Whilst reflecting on the Margins of Consumption seminar day, in a supervisory meeting, Sue, Mike and I came to discuss aspects of Sue’s research on Love (and its effects on consumption habits). Mike and I identified parts of our own research that related to this, particularly in relation to the aspect of compromising our habits and preferences when we are ‘in love’ for the sake of our partner (or vice versa).
This got us thinking. We all have a sense of understanding about the romantic notion of love; love as an expression of something and of course the media view of falling in love, but what about (an understanding of) the practices of love – on a daily basis? The real reality of practices that we don’t necessarily reflect on and how different are these practices to the romanticised, idealised view of love and relationships?
The main practice that we identified is compromise; accommodating our behaviours and habits in a new relationship.
Mike highlighted how his study of videogame practices/play shows evidence of compromise in relation to how and when people (particularly men) change their game playing habits when they get married or move in with their partner in order to ‘fit in’ with their new lifestyle and ultimately make the relationship work.
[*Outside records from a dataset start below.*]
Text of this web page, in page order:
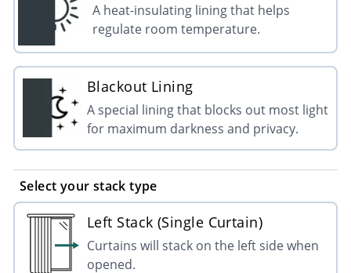
A heat-insulating lining that helps
regulate room temperature.
Blackout Lining
A special lining that blocks out most light
for maximum darkness and privacy.
Select your stack type
Left Stack (Single Curtain)
Curtains will stack on the left side when
opened.

For example moving from the games console as a central feature of the living room, to playing on a handheld console so a partner can watch TV in the same room.
I’ve also noted moments of compromise in my data collection related to imaginative consumption. In making wedding plans a bride-to-be forfeited parts of the service and reception that she would have liked in order to make the groom (a shy public speaker) feel more comfortable and to prevent him resenting any part of the wedding. In another situation, a woman had decorated her lounge in a specific colour scheme because her husband came home with a 50inch, black, flat screen TV (that she hates). Her compromise was that by accepting the TV, she got to choose everything else for the room.
So, beyond the myth of romantic love, we can identify some of the practices of love – the ways in which people perform love in everyday life, showing their partner that they care, putting their partner’s needs and wants before their own. Switching from our favourite brand of coffee, reducing the amount of gameplay, or playing on a handheld console so that a partner can watch TV in the same room, forgoing our one chance to say the full wedding vows because the groom is shy and accepting ‘boys toys’ as a feature of the family home. All of these examples (of which these are just a few) are evidence of changes in behavioural and consumption habits, that may create a new way of being – all in the name of love.
And so to work on an ECCG collaborative paper, drawing from our various research projects to focus on different ways of compromising in relationships – compromise as a practice of love…
Anyone other examples of how we practice love?
3 Comments
June 29, 2009 at 10:09 am
It’s the little things isn’t it? As you say, not the full-blown shouting on rooftops (jumping on sofas) myth of romantic love but resolving the tensions inevitable as two people seek to build a life, and create an identity (and express it) as two individuals, together. I wonder though how much of these compromise practices are less about putting the other’s needs ahead of one’s own, and more about anything for an easy life! Or does that reveal something a bit sad about my own relationship…?
June 30, 2009 at 2:21 pm
So perhaps a cynic would term it the practice of ‘conflict avoidance/management’. Or perhaps there are different motivations at different stages of the relationship?
December 7, 2009 at 12:27 pm
Another practice of love is purchasing gifts, beyond birthdays and Christmas and therefore someone in love vs someone single will be purchasing gifts more frequently and often outside of their usual category of products.
For example a single guy may purchase CDs and Video Games and when in love may then begin purchasing products from Lush and other more female focused products. The reverse may be true of girls.
Either way they are now potentially spending less of their disposable income on themselves.